PROBLEM TO WORK ON:
Output all the entries below. Each must match exactly.

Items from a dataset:
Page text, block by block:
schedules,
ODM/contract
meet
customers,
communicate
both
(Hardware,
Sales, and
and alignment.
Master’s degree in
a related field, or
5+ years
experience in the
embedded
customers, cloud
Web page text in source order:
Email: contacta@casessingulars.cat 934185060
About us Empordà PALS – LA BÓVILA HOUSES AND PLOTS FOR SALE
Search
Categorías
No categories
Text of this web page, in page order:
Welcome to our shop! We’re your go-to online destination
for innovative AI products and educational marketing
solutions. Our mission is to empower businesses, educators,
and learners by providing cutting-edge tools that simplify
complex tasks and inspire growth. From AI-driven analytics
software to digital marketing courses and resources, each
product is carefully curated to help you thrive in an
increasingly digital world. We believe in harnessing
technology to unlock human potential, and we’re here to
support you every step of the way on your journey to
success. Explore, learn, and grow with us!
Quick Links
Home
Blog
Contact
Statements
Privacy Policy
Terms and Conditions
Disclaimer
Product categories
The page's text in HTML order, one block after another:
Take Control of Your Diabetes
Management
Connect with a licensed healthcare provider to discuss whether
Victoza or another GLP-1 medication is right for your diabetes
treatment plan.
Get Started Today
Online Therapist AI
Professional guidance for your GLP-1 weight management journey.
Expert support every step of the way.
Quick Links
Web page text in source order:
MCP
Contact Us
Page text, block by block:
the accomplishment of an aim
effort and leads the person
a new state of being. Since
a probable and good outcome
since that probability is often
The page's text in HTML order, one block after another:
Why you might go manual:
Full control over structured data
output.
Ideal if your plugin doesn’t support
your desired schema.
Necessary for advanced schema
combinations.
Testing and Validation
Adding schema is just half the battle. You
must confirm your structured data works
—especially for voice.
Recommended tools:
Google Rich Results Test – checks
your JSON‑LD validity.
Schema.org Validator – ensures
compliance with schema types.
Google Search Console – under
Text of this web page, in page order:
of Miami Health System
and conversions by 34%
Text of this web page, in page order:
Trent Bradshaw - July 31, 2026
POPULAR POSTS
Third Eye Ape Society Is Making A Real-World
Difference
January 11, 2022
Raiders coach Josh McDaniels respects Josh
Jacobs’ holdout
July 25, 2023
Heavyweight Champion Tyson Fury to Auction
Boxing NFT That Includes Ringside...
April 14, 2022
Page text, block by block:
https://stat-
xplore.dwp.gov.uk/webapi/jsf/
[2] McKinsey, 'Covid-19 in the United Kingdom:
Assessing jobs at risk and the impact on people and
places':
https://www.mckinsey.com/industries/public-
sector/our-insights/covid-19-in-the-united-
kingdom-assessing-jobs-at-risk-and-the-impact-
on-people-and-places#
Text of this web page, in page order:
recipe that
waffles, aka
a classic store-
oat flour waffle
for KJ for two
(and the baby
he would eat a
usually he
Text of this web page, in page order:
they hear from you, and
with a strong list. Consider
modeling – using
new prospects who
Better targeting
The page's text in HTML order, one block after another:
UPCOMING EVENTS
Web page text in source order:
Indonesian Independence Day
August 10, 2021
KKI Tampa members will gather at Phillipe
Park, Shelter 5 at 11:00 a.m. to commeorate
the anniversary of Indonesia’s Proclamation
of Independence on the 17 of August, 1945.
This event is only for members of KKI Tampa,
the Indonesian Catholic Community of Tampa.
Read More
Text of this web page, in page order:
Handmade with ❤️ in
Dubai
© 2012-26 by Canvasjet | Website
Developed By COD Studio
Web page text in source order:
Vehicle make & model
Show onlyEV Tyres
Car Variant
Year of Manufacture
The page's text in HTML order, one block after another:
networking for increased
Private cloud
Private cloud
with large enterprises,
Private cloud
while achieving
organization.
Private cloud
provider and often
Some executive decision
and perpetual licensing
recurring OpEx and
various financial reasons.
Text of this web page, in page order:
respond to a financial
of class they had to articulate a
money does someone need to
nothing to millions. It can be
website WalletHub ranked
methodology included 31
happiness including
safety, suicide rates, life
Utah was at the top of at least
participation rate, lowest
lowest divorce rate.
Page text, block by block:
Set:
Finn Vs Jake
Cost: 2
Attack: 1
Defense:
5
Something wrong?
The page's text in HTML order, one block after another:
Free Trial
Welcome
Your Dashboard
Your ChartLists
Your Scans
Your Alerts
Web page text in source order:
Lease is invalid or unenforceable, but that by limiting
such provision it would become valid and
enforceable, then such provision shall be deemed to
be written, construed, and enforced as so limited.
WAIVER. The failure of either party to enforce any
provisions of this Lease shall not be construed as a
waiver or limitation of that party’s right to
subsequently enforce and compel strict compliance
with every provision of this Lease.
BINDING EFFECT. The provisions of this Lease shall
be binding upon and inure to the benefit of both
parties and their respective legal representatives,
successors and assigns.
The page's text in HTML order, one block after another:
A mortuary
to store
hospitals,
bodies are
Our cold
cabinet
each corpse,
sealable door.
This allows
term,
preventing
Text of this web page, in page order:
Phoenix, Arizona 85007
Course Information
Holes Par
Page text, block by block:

RESULT FOR THIS TASK:
Page text, block by block:
schedules,
ODM/contract
meet
customers,
communicate
both
(Hardware,
Sales, and
and alignment.
Master’s degree in
a related field, or
5+ years
experience in the
embedded
customers, cloud
Web page text in source order:
Email: contacta@casessingulars.cat 934185060
About us Empordà PALS – LA BÓVILA HOUSES AND PLOTS FOR SALE
Search
Categorías
No categories
Text of this web page, in page order:
Welcome to our shop! We’re your go-to online destination
for innovative AI products and educational marketing
solutions. Our mission is to empower businesses, educators,
and learners by providing cutting-edge tools that simplify
complex tasks and inspire growth. From AI-driven analytics
software to digital marketing courses and resources, each
product is carefully curated to help you thrive in an
increasingly digital world. We believe in harnessing
technology to unlock human potential, and we’re here to
support you every step of the way on your journey to
success. Explore, learn, and grow with us!
Quick Links
Home
Blog
Contact
Statements
Privacy Policy
Terms and Conditions
Disclaimer
Product categories
The page's text in HTML order, one block after another:
Take Control of Your Diabetes
Management
Connect with a licensed healthcare provider to discuss whether
Victoza or another GLP-1 medication is right for your diabetes
treatment plan.
Get Started Today
Online Therapist AI
Professional guidance for your GLP-1 weight management journey.
Expert support every step of the way.
Quick Links
Web page text in source order:
MCP
Contact Us
Page text, block by block:
the accomplishment of an aim
effort and leads the person
a new state of being. Since
a probable and good outcome
since that probability is often
The page's text in HTML order, one block after another:
Why you might go manual:
Full control over structured data
output.
Ideal if your plugin doesn’t support
your desired schema.
Necessary for advanced schema
combinations.
Testing and Validation
Adding schema is just half the battle. You
must confirm your structured data works
—especially for voice.
Recommended tools:
Google Rich Results Test – checks
your JSON‑LD validity.
Schema.org Validator – ensures
compliance with schema types.
Google Search Console – under
Text of this web page, in page order:
of Miami Health System
and conversions by 34%
Text of this web page, in page order:
Trent Bradshaw - July 31, 2026
POPULAR POSTS
Third Eye Ape Society Is Making A Real-World
Difference
January 11, 2022
Raiders coach Josh McDaniels respects Josh
Jacobs’ holdout
July 25, 2023
Heavyweight Champion Tyson Fury to Auction
Boxing NFT That Includes Ringside...
April 14, 2022
Page text, block by block:
https://stat-
xplore.dwp.gov.uk/webapi/jsf/
[2] McKinsey, 'Covid-19 in the United Kingdom:
Assessing jobs at risk and the impact on people and
places':
https://www.mckinsey.com/industries/public-
sector/our-insights/covid-19-in-the-united-
kingdom-assessing-jobs-at-risk-and-the-impact-
on-people-and-places#
Text of this web page, in page order:
recipe that
waffles, aka
a classic store-
oat flour waffle
for KJ for two
(and the baby
he would eat a
usually he
Text of this web page, in page order:
they hear from you, and
with a strong list. Consider
modeling – using
new prospects who
Better targeting
The page's text in HTML order, one block after another:
UPCOMING EVENTS
Web page text in source order:
Indonesian Independence Day
August 10, 2021
KKI Tampa members will gather at Phillipe
Park, Shelter 5 at 11:00 a.m. to commeorate
the anniversary of Indonesia’s Proclamation
of Independence on the 17 of August, 1945.
This event is only for members of KKI Tampa,
the Indonesian Catholic Community of Tampa.
Read More
Text of this web page, in page order:
Handmade with ❤️ in
Dubai
© 2012-26 by Canvasjet | Website
Developed By COD Studio
Web page text in source order:
Vehicle make & model
Show onlyEV Tyres
Car Variant
Year of Manufacture
The page's text in HTML order, one block after another:
networking for increased
Private cloud
Private cloud
with large enterprises,
Private cloud
while achieving
organization.
Private cloud
provider and often
Some executive decision
and perpetual licensing
recurring OpEx and
various financial reasons.
Text of this web page, in page order:
respond to a financial
of class they had to articulate a
money does someone need to
nothing to millions. It can be
website WalletHub ranked
methodology included 31
happiness including
safety, suicide rates, life
Utah was at the top of at least
participation rate, lowest
lowest divorce rate.
Page text, block by block:
Set:
Finn Vs Jake
Cost: 2
Attack: 1
Defense:
5
Something wrong?
The page's text in HTML order, one block after another:
Free Trial
Welcome
Your Dashboard
Your ChartLists
Your Scans
Your Alerts
Web page text in source order:
Lease is invalid or unenforceable, but that by limiting
such provision it would become valid and
enforceable, then such provision shall be deemed to
be written, construed, and enforced as so limited.
WAIVER. The failure of either party to enforce any
provisions of this Lease shall not be construed as a
waiver or limitation of that party’s right to
subsequently enforce and compel strict compliance
with every provision of this Lease.
BINDING EFFECT. The provisions of this Lease shall
be binding upon and inure to the benefit of both
parties and their respective legal representatives,
successors and assigns.
The page's text in HTML order, one block after another:
A mortuary
to store
hospitals,
bodies are
Our cold
cabinet
each corpse,
sealable door.
This allows
term,
preventing
Text of this web page, in page order:
Phoenix, Arizona 85007
Course Information
Holes Par
Page text, block by block:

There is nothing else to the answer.